:: DATA SUPPLIED

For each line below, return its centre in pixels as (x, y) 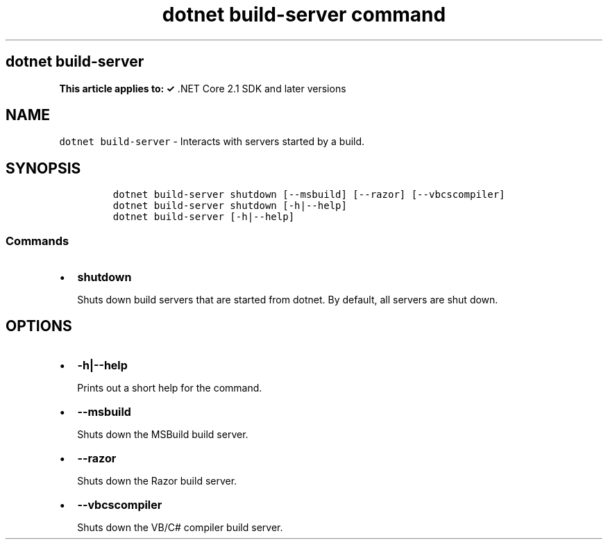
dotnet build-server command (304, 15)
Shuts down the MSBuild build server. (163, 434)
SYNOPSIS (43, 168)
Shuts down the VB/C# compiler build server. (180, 527)
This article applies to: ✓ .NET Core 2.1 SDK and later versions (203, 88)
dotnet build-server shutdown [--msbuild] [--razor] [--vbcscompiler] (309, 195)
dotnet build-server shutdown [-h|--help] (230, 206)
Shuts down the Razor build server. (157, 480)
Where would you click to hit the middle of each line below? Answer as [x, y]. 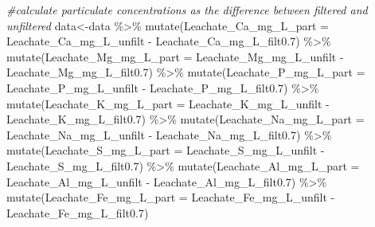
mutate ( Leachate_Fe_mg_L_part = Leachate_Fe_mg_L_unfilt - [171, 197]
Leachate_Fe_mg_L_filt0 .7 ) [78, 212]
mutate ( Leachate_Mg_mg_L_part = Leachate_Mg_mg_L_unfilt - [175, 56]
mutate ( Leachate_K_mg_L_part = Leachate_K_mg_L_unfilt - [168, 103]
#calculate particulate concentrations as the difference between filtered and [187, 10]
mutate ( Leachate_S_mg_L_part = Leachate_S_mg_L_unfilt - [166, 150]
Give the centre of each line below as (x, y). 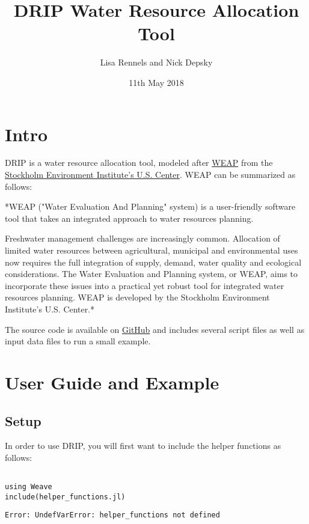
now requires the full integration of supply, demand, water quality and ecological (153, 262)
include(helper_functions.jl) (65, 497)
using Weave (29, 487)
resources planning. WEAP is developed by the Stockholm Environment (137, 297)
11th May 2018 (156, 82)
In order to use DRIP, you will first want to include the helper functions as (143, 446)
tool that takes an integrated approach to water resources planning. (129, 218)
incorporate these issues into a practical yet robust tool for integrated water (145, 285)
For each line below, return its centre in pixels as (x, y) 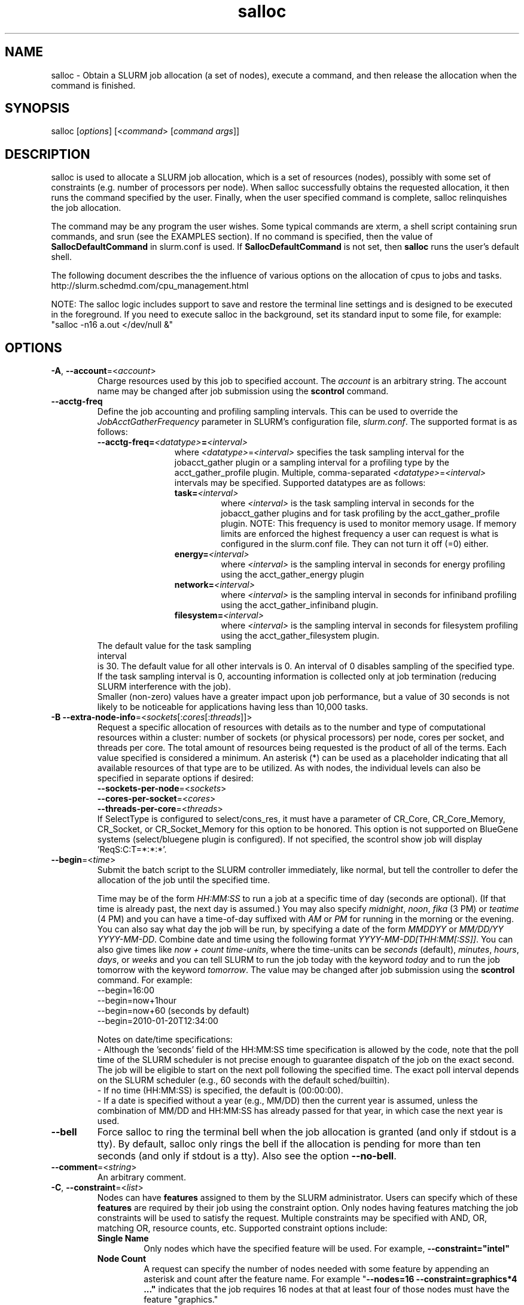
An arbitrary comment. (141, 1177)
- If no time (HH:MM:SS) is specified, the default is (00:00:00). (220, 1090)
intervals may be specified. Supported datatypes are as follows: (300, 483)
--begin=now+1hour (137, 1001)
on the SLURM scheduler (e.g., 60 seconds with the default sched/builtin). (243, 1080)
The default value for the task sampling (174, 646)
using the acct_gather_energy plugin (293, 575)
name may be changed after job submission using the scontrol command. (243, 391)
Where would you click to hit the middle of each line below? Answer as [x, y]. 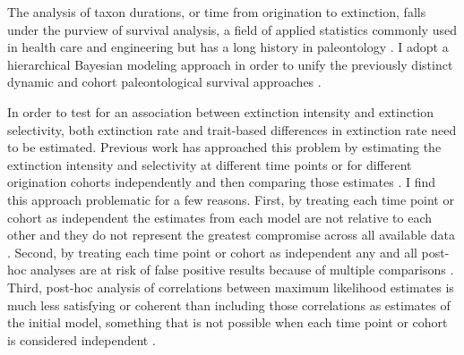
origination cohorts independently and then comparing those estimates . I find [222, 182]
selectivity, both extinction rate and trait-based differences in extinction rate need [232, 129]
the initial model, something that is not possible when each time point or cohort [228, 322]
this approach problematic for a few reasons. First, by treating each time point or [231, 199]
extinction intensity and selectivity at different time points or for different [210, 164]
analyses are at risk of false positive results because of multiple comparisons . [242, 270]
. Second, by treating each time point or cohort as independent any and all [212, 252]
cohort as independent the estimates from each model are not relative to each [219, 217]
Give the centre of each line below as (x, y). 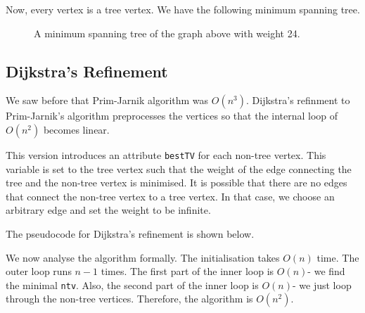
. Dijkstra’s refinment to (298, 100)
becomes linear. (76, 129)
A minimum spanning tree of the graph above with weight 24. (167, 33)
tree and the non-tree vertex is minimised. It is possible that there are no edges (177, 183)
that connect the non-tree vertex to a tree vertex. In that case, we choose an (170, 196)
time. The (338, 257)
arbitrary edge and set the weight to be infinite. (108, 210)
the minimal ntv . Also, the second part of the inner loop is (132, 285)
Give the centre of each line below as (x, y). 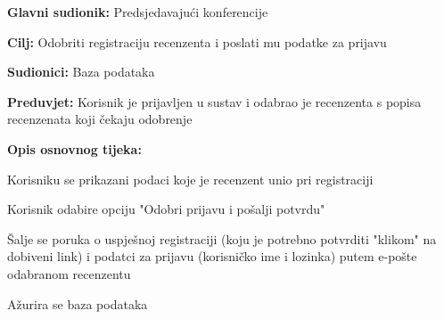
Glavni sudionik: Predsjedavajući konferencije (138, 12)
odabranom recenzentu (69, 273)
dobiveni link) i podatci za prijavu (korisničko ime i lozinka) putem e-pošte (212, 256)
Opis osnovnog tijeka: (74, 148)
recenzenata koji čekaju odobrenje (100, 119)
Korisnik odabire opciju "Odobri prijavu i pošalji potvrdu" (166, 209)
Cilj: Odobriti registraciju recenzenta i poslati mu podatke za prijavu (197, 41)
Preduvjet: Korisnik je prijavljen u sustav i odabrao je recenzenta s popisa (214, 101)
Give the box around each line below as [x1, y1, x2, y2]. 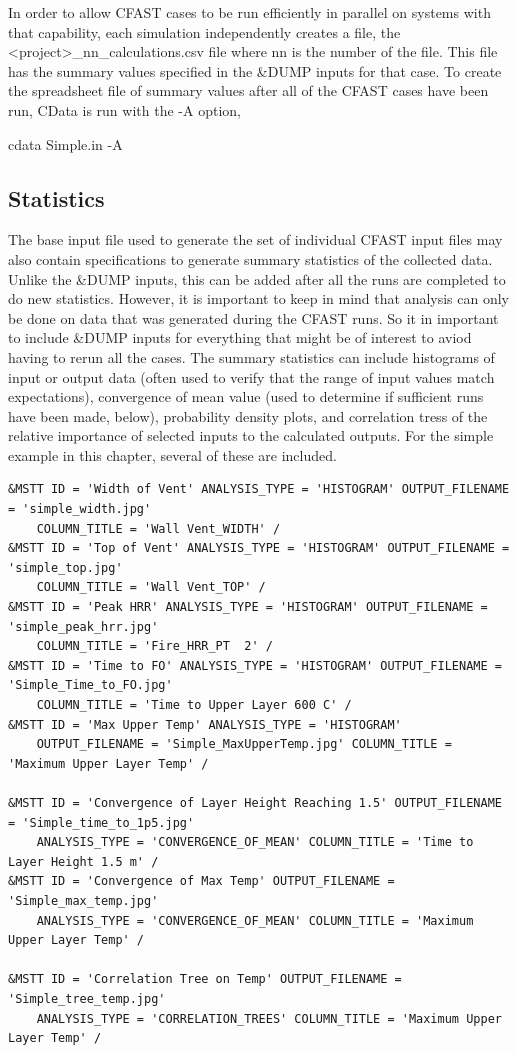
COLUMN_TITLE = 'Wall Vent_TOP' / [36, 580, 266, 595]
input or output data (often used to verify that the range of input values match [8, 366, 495, 387]
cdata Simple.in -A [8, 133, 123, 154]
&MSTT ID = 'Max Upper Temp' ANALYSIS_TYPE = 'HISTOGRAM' [8, 717, 402, 732]
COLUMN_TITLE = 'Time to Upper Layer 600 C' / [36, 698, 352, 713]
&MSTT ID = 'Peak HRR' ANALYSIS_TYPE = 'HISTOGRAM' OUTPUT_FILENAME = [8, 600, 488, 615]
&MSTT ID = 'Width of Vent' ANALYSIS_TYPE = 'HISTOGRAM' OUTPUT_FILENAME [8, 482, 510, 497]
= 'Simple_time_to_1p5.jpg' [8, 815, 195, 830]
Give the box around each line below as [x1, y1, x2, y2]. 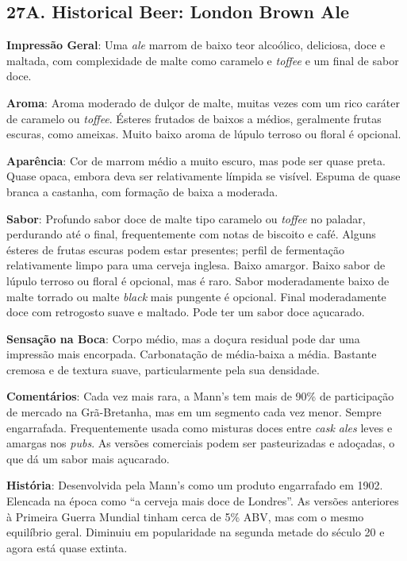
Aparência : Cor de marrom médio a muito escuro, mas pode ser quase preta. [6, 152, 386, 168]
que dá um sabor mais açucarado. [6, 450, 170, 466]
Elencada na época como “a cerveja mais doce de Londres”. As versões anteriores [6, 493, 399, 509]
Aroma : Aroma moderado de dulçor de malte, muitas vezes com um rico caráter [6, 94, 401, 110]
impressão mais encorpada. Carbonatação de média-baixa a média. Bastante [6, 346, 377, 362]
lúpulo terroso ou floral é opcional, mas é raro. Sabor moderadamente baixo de [6, 272, 390, 288]
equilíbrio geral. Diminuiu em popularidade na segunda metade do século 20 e [6, 524, 385, 540]
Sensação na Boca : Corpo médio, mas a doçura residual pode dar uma [6, 330, 360, 346]
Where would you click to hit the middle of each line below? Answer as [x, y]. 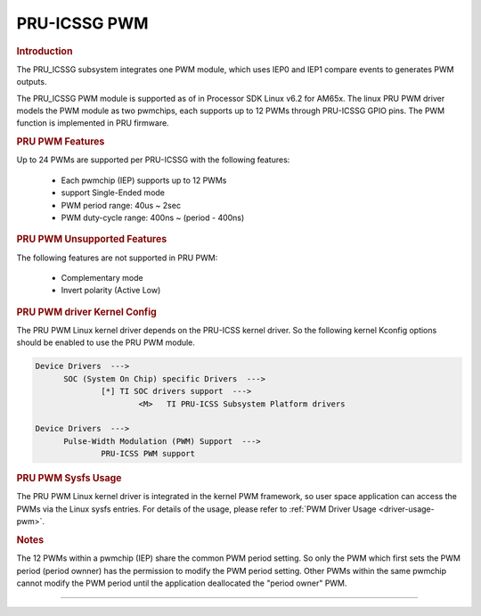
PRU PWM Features [61, 142]
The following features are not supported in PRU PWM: [117, 258]
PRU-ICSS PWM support [148, 454]
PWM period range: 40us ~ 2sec [121, 205]
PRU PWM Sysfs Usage [69, 479]
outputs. [32, 82]
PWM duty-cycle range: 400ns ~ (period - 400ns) [153, 218]
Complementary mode [102, 278]
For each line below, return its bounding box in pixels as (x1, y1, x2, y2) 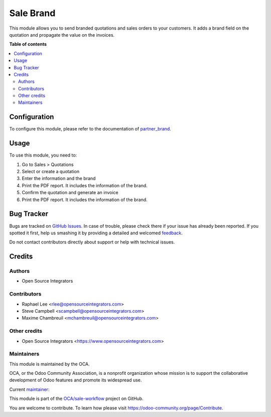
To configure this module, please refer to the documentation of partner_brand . (9, 126, 172, 132)
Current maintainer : (9, 386, 50, 392)
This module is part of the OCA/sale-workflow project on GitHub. (9, 395, 144, 401)
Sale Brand (9, 8, 56, 19)
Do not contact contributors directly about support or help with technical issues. (9, 239, 175, 245)
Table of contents (9, 41, 47, 47)
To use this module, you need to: (9, 152, 77, 158)
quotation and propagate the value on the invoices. (9, 32, 115, 38)
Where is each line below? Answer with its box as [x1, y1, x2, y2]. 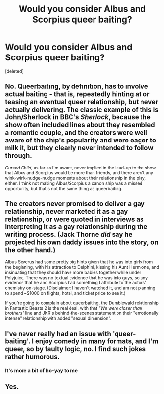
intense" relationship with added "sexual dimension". [5, 315, 112, 321]
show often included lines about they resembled [5, 121, 155, 129]
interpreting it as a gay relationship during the [5, 223, 148, 231]
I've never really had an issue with [5, 329, 112, 338]
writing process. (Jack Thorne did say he [5, 230, 133, 239]
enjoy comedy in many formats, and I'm [35, 337, 159, 345]
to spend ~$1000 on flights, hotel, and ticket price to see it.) [5, 290, 126, 296]
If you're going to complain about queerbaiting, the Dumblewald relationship [5, 300, 159, 306]
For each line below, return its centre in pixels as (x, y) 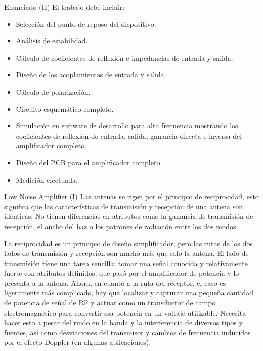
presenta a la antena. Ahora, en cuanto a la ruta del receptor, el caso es (115, 282)
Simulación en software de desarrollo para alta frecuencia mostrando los (127, 126)
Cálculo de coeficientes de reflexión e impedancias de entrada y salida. (124, 57)
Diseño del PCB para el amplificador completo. (89, 162)
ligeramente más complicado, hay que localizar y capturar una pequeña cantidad (129, 293)
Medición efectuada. (47, 179)
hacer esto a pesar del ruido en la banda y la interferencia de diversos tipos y (123, 322)
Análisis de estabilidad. (52, 41)

::::

* **TASK DIRECTIONS**
Give the number of lines that hold the word "issues" in these records, with nothing added.

* **RESPONSE TO THIS TASK**
2